# Source records
■ ■ ■ ■ ■

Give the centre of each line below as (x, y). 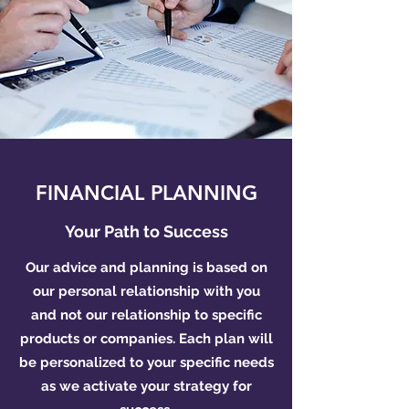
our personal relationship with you (146, 291)
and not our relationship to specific (146, 315)
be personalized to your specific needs (146, 362)
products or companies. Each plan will (146, 339)
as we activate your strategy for (146, 386)
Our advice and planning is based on (146, 267)
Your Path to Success (146, 231)
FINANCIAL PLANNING (146, 193)
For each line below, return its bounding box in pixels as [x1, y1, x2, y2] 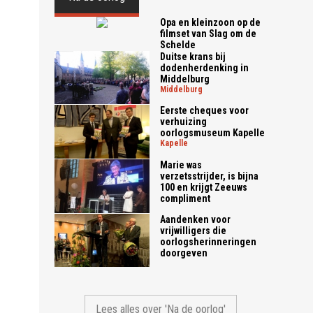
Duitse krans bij [160, 50, 226, 62]
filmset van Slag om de [160, 27, 257, 39]
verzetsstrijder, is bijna [160, 170, 259, 182]
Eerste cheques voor [160, 105, 249, 117]
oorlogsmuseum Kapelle [160, 127, 265, 139]
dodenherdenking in [160, 61, 249, 73]
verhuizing [160, 116, 208, 128]
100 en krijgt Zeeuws [160, 181, 248, 193]

■ ■ ■ ■ ■

What is needed is every record above, restated word for word, with the pictures left out.

# Answer to this problem
Give the centre of each line below as (x, y). 
our personal relationship with you (146, 291)
and not our relationship to specific (146, 315)
be personalized to your specific needs (146, 362)
products or companies. Each plan will (146, 339)
as we activate your strategy for (146, 386)
Our advice and planning is based on (146, 267)
Your Path to Success (146, 231)
FINANCIAL PLANNING (146, 193)
For each line below, return its bounding box in pixels as [x1, y1, x2, y2] 
Duitse krans bij [160, 50, 226, 62]
filmset van Slag om de [160, 27, 257, 39]
verzetsstrijder, is bijna [160, 170, 259, 182]
Eerste cheques voor [160, 105, 249, 117]
oorlogsmuseum Kapelle [160, 127, 265, 139]
dodenherdenking in [160, 61, 249, 73]
verhuizing [160, 116, 208, 128]
100 en krijgt Zeeuws [160, 181, 248, 193]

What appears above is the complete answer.